WHAT IS BEING ASKED — Would you return the lines between the one holding "Google Scholar, we" and the one holding "Post conditions [9, 311, 129, 332]", inclusive, and only those, exactly as they stand in the listing below?

PROVIDED DATA —

*** Begin section ***

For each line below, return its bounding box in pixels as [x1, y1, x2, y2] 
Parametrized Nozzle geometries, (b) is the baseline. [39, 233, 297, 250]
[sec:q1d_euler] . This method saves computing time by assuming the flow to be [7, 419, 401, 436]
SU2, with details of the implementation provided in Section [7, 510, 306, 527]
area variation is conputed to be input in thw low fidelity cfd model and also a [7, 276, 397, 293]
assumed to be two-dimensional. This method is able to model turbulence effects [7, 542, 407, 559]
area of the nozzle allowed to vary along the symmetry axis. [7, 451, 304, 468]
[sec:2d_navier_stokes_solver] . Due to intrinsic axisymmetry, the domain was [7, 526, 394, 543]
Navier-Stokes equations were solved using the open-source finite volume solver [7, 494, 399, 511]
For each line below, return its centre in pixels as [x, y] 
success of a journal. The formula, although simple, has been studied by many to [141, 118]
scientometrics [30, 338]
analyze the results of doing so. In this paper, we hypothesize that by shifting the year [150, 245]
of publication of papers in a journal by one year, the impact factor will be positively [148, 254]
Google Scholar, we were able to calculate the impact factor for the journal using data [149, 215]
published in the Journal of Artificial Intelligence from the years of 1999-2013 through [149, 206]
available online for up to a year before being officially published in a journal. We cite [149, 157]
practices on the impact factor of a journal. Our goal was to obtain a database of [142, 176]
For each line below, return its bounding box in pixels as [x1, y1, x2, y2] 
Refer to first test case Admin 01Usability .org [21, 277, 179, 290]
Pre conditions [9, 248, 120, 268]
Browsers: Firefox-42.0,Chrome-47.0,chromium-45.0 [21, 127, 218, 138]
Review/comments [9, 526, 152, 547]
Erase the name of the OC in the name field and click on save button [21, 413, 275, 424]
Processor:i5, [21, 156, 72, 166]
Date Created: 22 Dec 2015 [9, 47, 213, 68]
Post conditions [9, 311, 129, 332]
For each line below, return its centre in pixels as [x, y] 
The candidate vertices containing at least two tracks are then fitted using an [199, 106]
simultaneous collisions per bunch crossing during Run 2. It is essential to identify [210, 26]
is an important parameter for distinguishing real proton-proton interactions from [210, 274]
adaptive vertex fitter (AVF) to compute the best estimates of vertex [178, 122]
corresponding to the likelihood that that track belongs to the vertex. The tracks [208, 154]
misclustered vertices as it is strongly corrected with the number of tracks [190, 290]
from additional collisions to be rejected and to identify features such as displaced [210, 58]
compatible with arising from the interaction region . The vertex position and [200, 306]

*** End section ***

TASK RESPONSE —
Google Scholar, we were able to calculate the impact factor for the journal using data [149, 215]
published in the Journal of Artificial Intelligence from the years of 1999-2013 through [149, 206]
available online for up to a year before being officially published in a journal. We cite [149, 157]
practices on the impact factor of a journal. Our goal was to obtain a database of [142, 176]
For each line below, return its bounding box in pixels as [x1, y1, x2, y2] 
Refer to first test case Admin 01Usability .org [21, 277, 179, 290]
Pre conditions [9, 248, 120, 268]
Browsers: Firefox-42.0,Chrome-47.0,chromium-45.0 [21, 127, 218, 138]
Review/comments [9, 526, 152, 547]
Erase the name of the OC in the name field and click on save button [21, 413, 275, 424]
Processor:i5, [21, 156, 72, 166]
Date Created: 22 Dec 2015 [9, 47, 213, 68]
Post conditions [9, 311, 129, 332]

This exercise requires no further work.